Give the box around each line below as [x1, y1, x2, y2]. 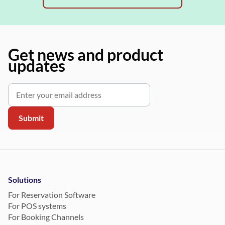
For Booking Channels [8, 212, 84, 222]
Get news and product [8, 45, 164, 65]
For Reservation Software [8, 190, 96, 200]
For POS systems [8, 201, 67, 211]
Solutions [8, 175, 42, 185]
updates [8, 56, 66, 76]
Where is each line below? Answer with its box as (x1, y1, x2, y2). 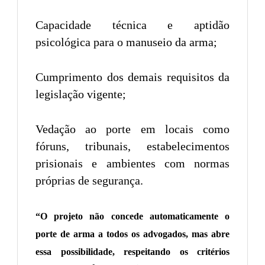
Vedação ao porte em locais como (35, 122, 230, 135)
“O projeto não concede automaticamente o (35, 211, 230, 221)
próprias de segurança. (35, 173, 143, 187)
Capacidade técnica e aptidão (35, 18, 230, 31)
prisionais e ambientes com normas (35, 156, 230, 170)
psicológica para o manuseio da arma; (35, 35, 217, 49)
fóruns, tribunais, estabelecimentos (35, 139, 230, 153)
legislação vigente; (35, 87, 126, 101)
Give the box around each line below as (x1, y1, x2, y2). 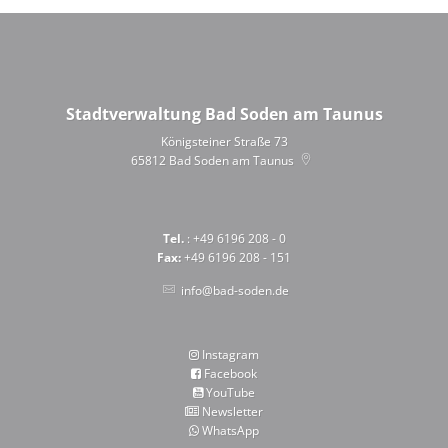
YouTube (205, 384, 255, 401)
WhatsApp (201, 422, 259, 439)
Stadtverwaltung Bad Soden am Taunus (65, 103, 383, 125)
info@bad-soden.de (180, 282, 289, 299)
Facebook (203, 365, 257, 382)
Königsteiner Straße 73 (160, 133, 288, 150)
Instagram (201, 346, 259, 363)
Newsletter (201, 403, 263, 420)
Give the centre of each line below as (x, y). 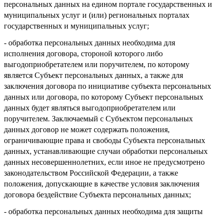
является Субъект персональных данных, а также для (93, 75)
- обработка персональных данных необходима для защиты (103, 211)
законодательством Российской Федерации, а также (91, 173)
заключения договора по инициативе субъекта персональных (108, 86)
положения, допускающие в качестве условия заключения (102, 184)
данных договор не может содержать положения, (87, 129)
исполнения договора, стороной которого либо (83, 53)
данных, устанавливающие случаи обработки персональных (106, 151)
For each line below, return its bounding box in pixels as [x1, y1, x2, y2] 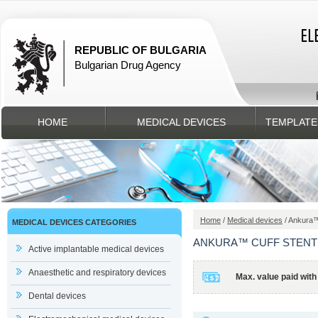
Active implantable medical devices [28, 244, 164, 254]
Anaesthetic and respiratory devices [28, 268, 166, 278]
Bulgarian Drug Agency [75, 59, 181, 71]
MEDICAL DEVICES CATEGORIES [12, 218, 136, 226]
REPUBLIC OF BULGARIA [75, 44, 207, 56]
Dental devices [28, 291, 86, 301]
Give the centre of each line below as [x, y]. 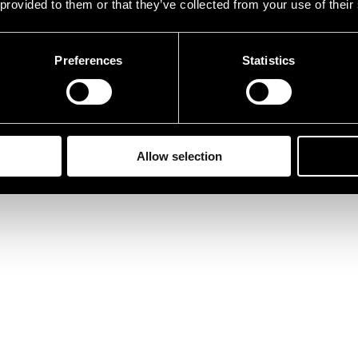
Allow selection [179, 156]
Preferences [89, 60]
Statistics [268, 60]
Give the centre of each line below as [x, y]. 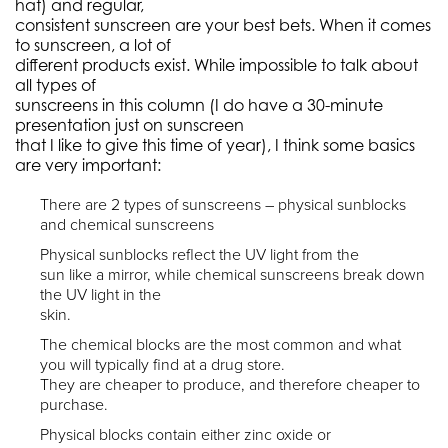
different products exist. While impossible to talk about [216, 65]
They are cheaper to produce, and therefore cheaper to [230, 385]
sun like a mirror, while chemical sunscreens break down [232, 275]
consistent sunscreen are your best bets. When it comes [223, 25]
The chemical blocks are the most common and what [220, 345]
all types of [55, 85]
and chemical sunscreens [127, 225]
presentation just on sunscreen [129, 125]
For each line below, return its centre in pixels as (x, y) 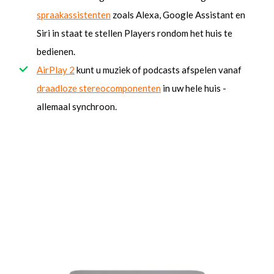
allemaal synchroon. (77, 107)
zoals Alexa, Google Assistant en (178, 15)
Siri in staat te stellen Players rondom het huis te (135, 33)
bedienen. (56, 52)
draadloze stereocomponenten (99, 88)
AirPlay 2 (56, 70)
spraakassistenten (74, 15)
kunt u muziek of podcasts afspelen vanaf (158, 70)
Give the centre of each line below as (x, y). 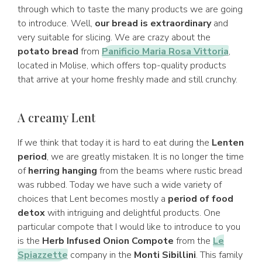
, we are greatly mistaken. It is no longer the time (145, 157)
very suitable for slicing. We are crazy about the (114, 37)
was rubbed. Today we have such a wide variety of (120, 185)
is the (30, 241)
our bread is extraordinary (153, 23)
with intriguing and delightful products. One (133, 213)
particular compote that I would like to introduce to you (129, 227)
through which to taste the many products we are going (130, 9)
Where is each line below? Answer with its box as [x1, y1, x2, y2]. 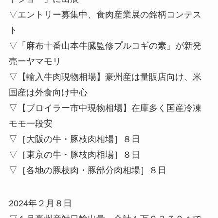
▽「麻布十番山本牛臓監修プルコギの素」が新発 [8, 41, 201, 51]
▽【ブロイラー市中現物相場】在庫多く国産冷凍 [8, 103, 201, 113]
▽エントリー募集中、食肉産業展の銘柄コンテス [8, 10, 201, 20]
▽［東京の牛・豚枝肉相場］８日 [8, 150, 140, 160]
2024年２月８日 [8, 199, 72, 209]
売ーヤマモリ [8, 56, 61, 67]
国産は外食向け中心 [8, 88, 88, 98]
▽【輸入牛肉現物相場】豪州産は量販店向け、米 [8, 72, 201, 82]
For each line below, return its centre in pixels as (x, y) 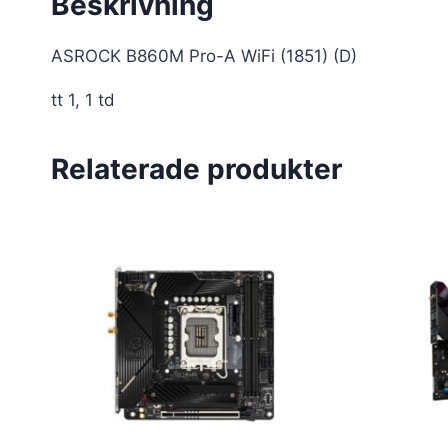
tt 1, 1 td (83, 100)
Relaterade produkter (196, 169)
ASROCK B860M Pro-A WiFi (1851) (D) (204, 56)
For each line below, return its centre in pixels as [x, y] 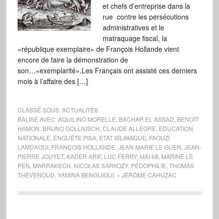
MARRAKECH [52, 165]
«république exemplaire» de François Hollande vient [98, 49]
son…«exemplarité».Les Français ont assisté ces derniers [107, 70]
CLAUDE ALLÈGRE [129, 128]
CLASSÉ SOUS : [40, 110]
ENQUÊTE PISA [75, 138]
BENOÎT [187, 119]
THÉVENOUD [36, 175]
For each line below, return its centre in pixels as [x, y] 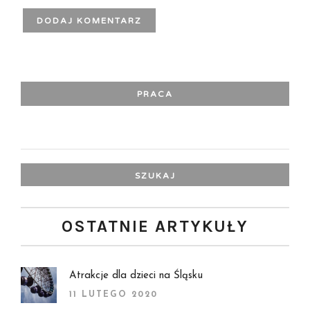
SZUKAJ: [38, 133]
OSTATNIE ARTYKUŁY [155, 226]
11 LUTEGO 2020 [113, 294]
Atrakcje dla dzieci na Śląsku [136, 275]
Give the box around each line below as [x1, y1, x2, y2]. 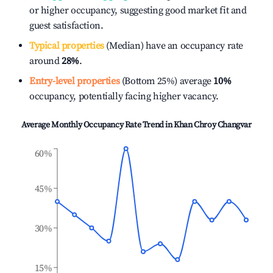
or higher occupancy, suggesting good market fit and [29, 4, 247, 16]
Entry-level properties [29, 75, 120, 87]
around [29, 55, 62, 67]
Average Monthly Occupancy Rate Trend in [21, 119, 174, 130]
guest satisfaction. [29, 19, 104, 32]
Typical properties [29, 40, 104, 52]
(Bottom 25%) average [119, 75, 211, 87]
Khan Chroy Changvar [174, 119, 252, 130]
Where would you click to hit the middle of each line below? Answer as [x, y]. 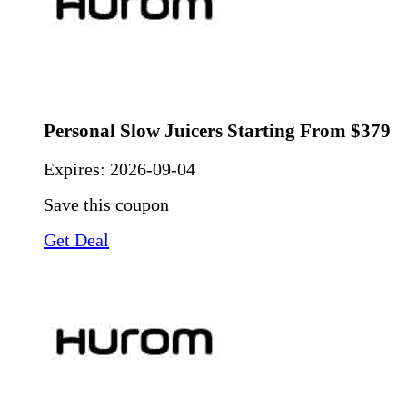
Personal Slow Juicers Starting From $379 [217, 130]
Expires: [77, 169]
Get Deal [76, 240]
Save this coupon [106, 205]

**Required work**
Give again, word for word, every line from the top of the entries above to the line holding "является Субъект персональных", both included. Leave the pictures out.

**Answer section**
Give the box around each line below as [x1, y1, x2, y2]. 
For Booking Channels [8, 212, 84, 222]
Get news and product [8, 45, 164, 65]
For Reservation Software [8, 190, 96, 200]
For POS systems [8, 201, 67, 211]
Solutions [8, 175, 42, 185]
updates [8, 56, 66, 76]
Where is each line below? Answer with its box as (x1, y1, x2, y2). 
Vedação ao porte em locais como (35, 122, 230, 135)
“O projeto não concede automaticamente o (35, 211, 230, 221)
próprias de segurança. (35, 173, 143, 187)
Capacidade técnica e aptidão (35, 18, 230, 31)
prisionais e ambientes com normas (35, 156, 230, 170)
psicológica para o manuseio da arma; (35, 35, 217, 49)
fóruns, tribunais, estabelecimentos (35, 139, 230, 153)
legislação vigente; (35, 87, 126, 101)
Give the box around each line below as (x1, y1, x2, y2). 
YouTube (205, 384, 255, 401)
WhatsApp (201, 422, 259, 439)
Stadtverwaltung Bad Soden am Taunus (65, 103, 383, 125)
info@bad-soden.de (180, 282, 289, 299)
Facebook (203, 365, 257, 382)
Königsteiner Straße 73 (160, 133, 288, 150)
Instagram (201, 346, 259, 363)
Newsletter (201, 403, 263, 420)
Give the centre of each line below as (x, y). 
является Субъект персональных данных, а также для (93, 75)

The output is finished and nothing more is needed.